■ **WORK TASK**
There is material below. Print exactly the lines starting at the line with "a red light [6, 254, 57, 271]" and ending at the line with "Example for autonomous", ends included, and no others.

■ **GIVEN RECORDS**
⁂

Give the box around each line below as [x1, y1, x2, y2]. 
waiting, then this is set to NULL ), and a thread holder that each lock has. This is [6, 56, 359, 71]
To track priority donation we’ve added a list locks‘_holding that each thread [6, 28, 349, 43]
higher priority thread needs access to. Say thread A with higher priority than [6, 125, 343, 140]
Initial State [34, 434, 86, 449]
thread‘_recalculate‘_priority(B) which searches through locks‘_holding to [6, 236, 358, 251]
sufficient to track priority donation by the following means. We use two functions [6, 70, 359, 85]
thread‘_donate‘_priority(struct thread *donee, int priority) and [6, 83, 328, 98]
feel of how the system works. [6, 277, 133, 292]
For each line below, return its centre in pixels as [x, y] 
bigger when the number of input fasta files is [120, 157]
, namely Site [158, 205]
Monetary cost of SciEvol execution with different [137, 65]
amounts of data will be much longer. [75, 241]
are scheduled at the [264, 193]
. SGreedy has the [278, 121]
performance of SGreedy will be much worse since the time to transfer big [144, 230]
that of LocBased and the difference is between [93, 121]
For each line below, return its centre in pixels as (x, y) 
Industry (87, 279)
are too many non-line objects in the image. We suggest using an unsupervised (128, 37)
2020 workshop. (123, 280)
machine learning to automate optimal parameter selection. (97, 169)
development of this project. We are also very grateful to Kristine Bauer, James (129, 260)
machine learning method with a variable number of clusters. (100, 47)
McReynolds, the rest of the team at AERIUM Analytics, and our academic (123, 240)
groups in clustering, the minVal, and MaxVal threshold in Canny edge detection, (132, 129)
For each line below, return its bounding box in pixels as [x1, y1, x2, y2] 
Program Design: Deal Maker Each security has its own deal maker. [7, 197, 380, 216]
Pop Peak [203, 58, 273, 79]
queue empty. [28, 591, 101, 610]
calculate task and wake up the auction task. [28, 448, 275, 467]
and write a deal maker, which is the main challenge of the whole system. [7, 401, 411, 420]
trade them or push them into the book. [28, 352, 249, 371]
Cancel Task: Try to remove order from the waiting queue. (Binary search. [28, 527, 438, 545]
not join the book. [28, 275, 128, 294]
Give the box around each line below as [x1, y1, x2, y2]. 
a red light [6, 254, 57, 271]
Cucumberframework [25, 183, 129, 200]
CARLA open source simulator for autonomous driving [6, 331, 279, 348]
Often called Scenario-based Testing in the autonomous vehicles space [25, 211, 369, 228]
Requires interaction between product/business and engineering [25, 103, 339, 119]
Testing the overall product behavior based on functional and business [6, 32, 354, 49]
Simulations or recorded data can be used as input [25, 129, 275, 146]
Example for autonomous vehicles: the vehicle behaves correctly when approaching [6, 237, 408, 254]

⁂

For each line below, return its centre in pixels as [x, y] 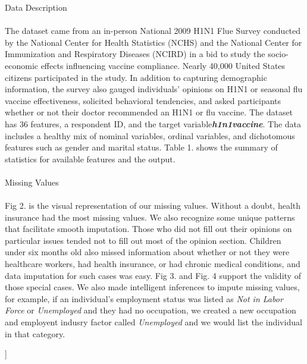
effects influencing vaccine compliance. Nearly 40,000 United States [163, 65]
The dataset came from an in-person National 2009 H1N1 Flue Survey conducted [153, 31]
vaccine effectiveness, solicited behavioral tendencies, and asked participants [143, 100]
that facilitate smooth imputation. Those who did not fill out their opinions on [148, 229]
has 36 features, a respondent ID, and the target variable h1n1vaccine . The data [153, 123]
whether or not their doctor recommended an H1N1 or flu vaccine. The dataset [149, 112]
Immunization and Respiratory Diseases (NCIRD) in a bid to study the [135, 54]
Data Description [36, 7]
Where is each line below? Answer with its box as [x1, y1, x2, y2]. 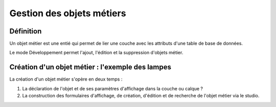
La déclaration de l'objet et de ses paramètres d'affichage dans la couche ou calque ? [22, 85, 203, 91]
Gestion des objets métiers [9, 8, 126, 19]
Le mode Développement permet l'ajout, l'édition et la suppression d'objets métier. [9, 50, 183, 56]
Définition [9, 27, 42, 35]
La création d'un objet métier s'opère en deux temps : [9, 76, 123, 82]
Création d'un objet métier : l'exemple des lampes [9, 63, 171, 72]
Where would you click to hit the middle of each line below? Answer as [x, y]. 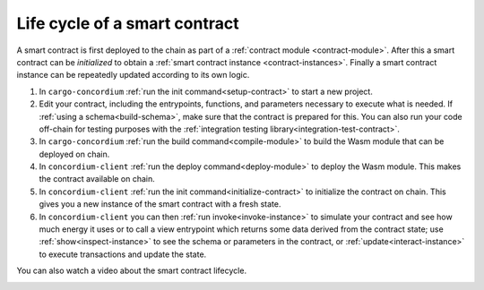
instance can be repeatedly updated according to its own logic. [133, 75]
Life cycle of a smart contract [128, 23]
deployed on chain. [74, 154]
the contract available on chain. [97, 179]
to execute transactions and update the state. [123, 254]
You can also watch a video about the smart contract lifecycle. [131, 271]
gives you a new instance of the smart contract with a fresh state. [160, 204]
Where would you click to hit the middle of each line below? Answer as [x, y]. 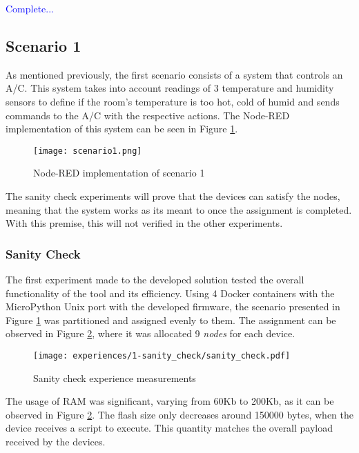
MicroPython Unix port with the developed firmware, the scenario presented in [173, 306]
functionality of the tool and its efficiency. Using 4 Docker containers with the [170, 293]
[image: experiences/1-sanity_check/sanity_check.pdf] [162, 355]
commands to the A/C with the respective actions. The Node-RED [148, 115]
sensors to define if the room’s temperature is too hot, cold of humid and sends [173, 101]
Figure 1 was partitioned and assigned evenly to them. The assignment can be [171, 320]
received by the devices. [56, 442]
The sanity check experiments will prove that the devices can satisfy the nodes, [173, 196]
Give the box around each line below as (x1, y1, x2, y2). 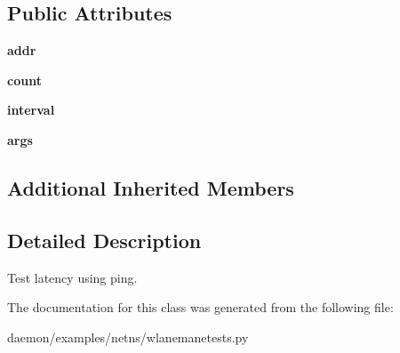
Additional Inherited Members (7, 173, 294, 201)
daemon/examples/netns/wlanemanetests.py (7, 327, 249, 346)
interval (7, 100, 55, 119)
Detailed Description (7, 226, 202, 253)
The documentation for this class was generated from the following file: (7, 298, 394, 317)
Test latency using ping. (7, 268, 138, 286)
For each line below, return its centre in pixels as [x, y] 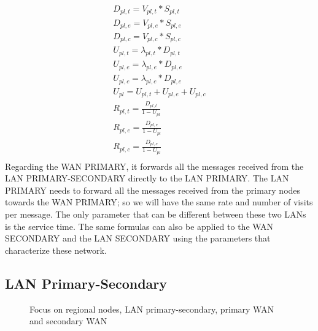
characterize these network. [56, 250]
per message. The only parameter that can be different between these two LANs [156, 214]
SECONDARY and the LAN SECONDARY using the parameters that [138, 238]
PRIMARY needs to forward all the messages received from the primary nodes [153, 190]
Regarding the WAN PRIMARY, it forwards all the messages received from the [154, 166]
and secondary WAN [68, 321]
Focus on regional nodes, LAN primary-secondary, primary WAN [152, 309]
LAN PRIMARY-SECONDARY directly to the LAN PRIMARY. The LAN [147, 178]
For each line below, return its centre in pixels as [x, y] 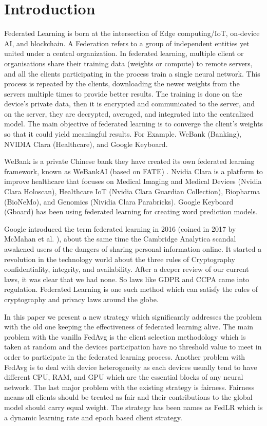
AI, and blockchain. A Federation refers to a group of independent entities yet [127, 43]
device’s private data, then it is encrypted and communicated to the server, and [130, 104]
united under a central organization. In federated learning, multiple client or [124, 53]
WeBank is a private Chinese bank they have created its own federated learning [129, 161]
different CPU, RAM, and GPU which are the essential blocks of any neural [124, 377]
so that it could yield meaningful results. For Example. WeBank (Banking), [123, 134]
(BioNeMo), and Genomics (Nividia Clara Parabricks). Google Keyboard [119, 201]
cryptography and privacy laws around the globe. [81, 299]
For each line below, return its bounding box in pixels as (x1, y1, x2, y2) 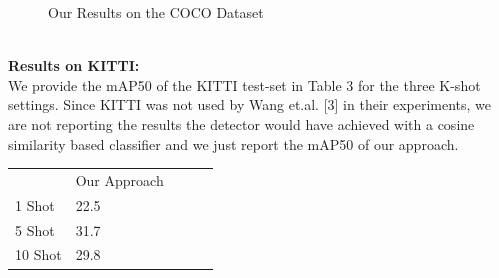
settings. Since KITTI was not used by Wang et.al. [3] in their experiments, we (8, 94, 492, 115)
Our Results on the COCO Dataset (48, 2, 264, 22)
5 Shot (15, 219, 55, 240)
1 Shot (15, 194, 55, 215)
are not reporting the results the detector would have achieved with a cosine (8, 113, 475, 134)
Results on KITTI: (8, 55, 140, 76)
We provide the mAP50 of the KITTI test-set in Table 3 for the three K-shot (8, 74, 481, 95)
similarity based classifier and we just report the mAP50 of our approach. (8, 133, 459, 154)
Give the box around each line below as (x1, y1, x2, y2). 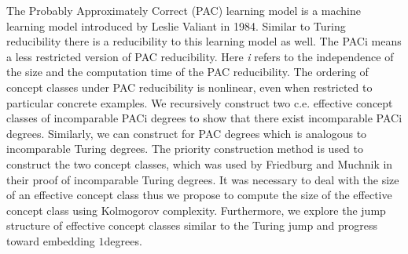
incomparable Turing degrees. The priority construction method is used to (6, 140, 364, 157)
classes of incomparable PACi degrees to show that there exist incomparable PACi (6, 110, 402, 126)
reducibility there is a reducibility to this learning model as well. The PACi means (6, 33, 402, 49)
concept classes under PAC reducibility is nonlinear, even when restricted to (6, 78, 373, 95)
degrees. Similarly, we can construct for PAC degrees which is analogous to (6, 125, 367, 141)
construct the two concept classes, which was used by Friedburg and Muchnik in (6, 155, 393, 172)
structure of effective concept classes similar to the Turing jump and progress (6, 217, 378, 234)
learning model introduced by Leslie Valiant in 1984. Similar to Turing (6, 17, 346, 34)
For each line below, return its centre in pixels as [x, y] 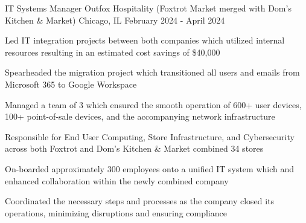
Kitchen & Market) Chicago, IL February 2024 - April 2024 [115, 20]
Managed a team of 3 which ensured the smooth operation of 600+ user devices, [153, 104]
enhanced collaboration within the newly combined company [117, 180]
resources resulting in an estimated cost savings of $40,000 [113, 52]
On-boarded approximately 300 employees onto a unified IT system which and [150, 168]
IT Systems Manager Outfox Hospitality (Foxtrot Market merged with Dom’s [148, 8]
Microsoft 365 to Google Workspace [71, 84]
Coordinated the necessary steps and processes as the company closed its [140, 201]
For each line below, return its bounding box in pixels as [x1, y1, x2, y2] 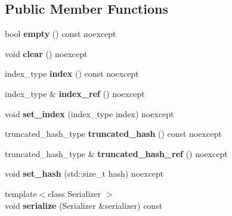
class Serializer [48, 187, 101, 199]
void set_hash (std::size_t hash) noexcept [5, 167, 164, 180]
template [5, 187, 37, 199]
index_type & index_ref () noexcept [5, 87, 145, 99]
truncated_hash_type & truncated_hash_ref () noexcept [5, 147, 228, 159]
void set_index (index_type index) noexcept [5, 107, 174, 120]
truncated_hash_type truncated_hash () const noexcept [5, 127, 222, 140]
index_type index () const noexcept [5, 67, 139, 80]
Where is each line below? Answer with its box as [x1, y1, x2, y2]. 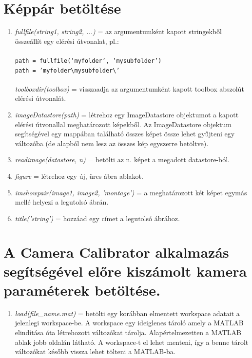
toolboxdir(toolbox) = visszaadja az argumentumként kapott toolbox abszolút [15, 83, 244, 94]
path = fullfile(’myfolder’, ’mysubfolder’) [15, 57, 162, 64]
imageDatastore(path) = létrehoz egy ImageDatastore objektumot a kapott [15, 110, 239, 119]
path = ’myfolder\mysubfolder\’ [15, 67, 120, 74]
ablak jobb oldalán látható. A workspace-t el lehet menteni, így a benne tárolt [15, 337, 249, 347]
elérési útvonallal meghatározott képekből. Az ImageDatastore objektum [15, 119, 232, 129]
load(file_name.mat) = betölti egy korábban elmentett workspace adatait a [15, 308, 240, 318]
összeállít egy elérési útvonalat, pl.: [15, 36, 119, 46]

⁂

■ **RESULT OF THIS EXERCISE**
a red light [6, 254, 57, 271]
Cucumberframework [25, 183, 129, 200]
CARLA open source simulator for autonomous driving [6, 331, 279, 348]
Often called Scenario-based Testing in the autonomous vehicles space [25, 211, 369, 228]
Requires interaction between product/business and engineering [25, 103, 339, 119]
Testing the overall product behavior based on functional and business [6, 32, 354, 49]
Simulations or recorded data can be used as input [25, 129, 275, 146]
Example for autonomous vehicles: the vehicle behaves correctly when approaching [6, 237, 408, 254]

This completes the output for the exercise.